AMP: Automatic Mixed Precision
Running the Model with autocast() and Adjusting Loss with GradScaler().
- Mixed Precision Arithmetic: Combines 16-bit (half-precision) and 32-bit (single-precision) floating-point arithmetic.
- Efficiency Improvement: Enhances training efficiency without compromising model accuracy.
- Increased Batch Size: Allows for nearly double the batch size since only critical operations like summations are performed with 32-bit precision.
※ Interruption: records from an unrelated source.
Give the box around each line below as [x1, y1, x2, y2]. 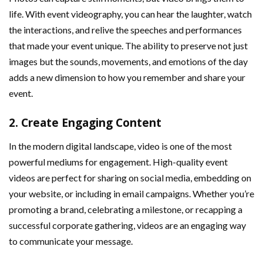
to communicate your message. [9, 235, 133, 247]
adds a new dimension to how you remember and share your [9, 72, 245, 83]
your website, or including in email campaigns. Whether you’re [9, 188, 254, 200]
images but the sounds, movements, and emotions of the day [9, 56, 248, 68]
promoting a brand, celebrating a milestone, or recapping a [9, 204, 242, 215]
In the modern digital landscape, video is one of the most [9, 140, 232, 152]
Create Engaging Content [21, 115, 161, 131]
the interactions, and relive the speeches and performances [9, 24, 242, 36]

Note:
- Works effectively with "simple" loss functions (e.g., MAE, MSE).
- Not compatible with GAN and feature-based loss functions.
Gradient Clipping
- Preventing Large Gradients: Ensures that gradients do not become too large, which could destabilize the training process.
- Reducing the Risk of Exploding Gradients: Minimizes the risk of gradients "exploding" during backpropagation.
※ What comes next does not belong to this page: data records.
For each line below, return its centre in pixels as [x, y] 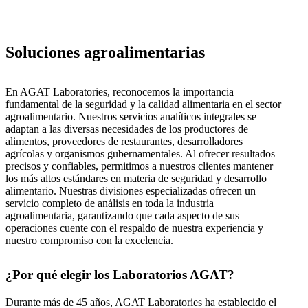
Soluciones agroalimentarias [105, 52]
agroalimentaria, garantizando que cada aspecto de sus [122, 215]
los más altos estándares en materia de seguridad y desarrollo [136, 178]
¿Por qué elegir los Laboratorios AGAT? [120, 274]
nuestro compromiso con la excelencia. [89, 240]
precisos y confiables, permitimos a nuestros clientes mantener [139, 166]
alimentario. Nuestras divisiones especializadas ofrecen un [131, 190]
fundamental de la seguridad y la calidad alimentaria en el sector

- Controlled Model Updates: Updates to the model parameters are scaled, while maintaining the direction of the gradient vector.
Motivation:
- The GAN loss often collapsed to NaN after extended training.
- The value of max_norm=0.4 was empirically determined to address this issue.
Logging with TensorBoard
Usage with SummaryWriter:
- Purpose: Visualization of training and validation losses, as well as output images.
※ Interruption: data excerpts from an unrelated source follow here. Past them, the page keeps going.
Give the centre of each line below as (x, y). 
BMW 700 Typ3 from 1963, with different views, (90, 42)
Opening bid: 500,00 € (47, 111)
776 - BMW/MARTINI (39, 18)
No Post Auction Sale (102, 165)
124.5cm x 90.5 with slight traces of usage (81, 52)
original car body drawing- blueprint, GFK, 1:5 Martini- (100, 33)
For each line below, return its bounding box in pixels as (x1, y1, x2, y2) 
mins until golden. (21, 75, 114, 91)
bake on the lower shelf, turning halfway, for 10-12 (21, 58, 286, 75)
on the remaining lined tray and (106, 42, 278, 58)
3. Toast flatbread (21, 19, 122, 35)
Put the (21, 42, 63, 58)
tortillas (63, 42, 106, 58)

Opening TensorBoard in VS Code:
- Open the Command Palette:
- Shortcut:
Ctrl+Shift+P
- Shortcut:
- Search for TensorBoard:
- Type:
"Python: Launch TensorBoard" - Press
Enter
- Type:
- Select the Logs Folder:
- Choose:
Select another folder - Navigate to:
tensorboard_logs
- Choose:
- View in Browser:
- Open:
http://localhost:6006/
- Open:
Logging training info with .json
Automatic info inside the /model_zoo next to each trained model which looks something like this:
{
"in_res": 256,
"n_channels": 4,
"epoch": 30,
"total_epochs": 30,
"iteration": 224970,
"total_iterations": 224970,
"duration": 43.3434,
"pretrained_model": "model_zoo\\2024_08_13_08_15_32\\model_96750.pth",
"model_architecture": "SCUNet",
"use_sigmoid": true,
"config": "[4,4,4,4,4,4,4]",
"batch_size": 12,
"loss_info": {
"Pixel_Loss": "L1",
"Pixel_Loss_Weight": 10,
"GAN_Loss": "wgan",
"GAN_Loss_Weight": 1,
"Feature_Loss": "lpips_vgg",
"Feature_Loss_Weight": 1
},
"optimizer": "Adam",
"initial_learning_rate": 0.0001,
"last_learning_rate": 5.904900000000002e-05,
"decay_factor": 0.9,
"decay_step": "auto_plateau",
"lr_patience": 10,
"number_params": 17947224,
"n_imgs_train": 89991,
"n_imgs_test": 250,
"training_path": [
"training_data\\LSDIR\\train",
"training_data\\custom"
],
"testing_path": [
"training_data\\LSDIR\\val\\HR"
],
"transforms_train": {
"0": {
"class_name": "Downsample",
"downsampling_factor": 2,
"sigma": 1
},
"1": {
"class_name": "RandomCrop",
"h": 256,
"w": 256
},
"2": {
"class_name": "RgbToRawTransform",
"iso": 12500,
"noise_model": "dng",
"wb_gains_mode": "normal"
},
"3": {
"class_name": "ToTensor2"
}
},
"transforms_test": {
"0": {
"class_name": "Downsample",
"downsampling_factor": 2,
"sigma": 1
},
"1": {
"class_name": "RandomCrop",
"h": 256,
"w": 256
},
"2": {
"class_name": "RgbToRawTransform",
"iso": 12500,
"noise_model": "dng",
"wb_gains_mode": "normal"
},
"3": {
"class_name": "ToTensor2"
}
},
"final_test_loss": 0.054455384612083435,
"final_val_loss": 0.028505839593708514
}
Bonus
If you ever need to prevent your computer from shutting down, use this batch script:
@echo off
setlocal enabledelayedexpansion
rem Ermitteln der aktuellen Stunde
set "currentHour=%TIME:~0,2%"
set "currentHour=!currentHour: =!" rem Leerzeichen entfernen
rem Berechnen der Start- und Endzeit für die nächsten 18 Stunden
set /a "startHour=!currentHour!"
set /a "endHour=(startHour + 18) %% 24"
rem Aktualisieren der "Active Hours" im Registrierungseditor
reg add "HKLM\SOFTWARE\Microsoft\WindowsUpdate\UX\Settings" /v "ActiveHoursStart" /t REG_DWORD /d !startHour! /f
reg add "HKLM\SOFTWARE\Microsoft\WindowsUpdate\UX\Settings" /v "ActiveHoursEnd" /t REG_DWORD /d !endHour! /f
echo Die "Active Hours" wurden auf !startHour! bis !endHour! Uhr festgelegt.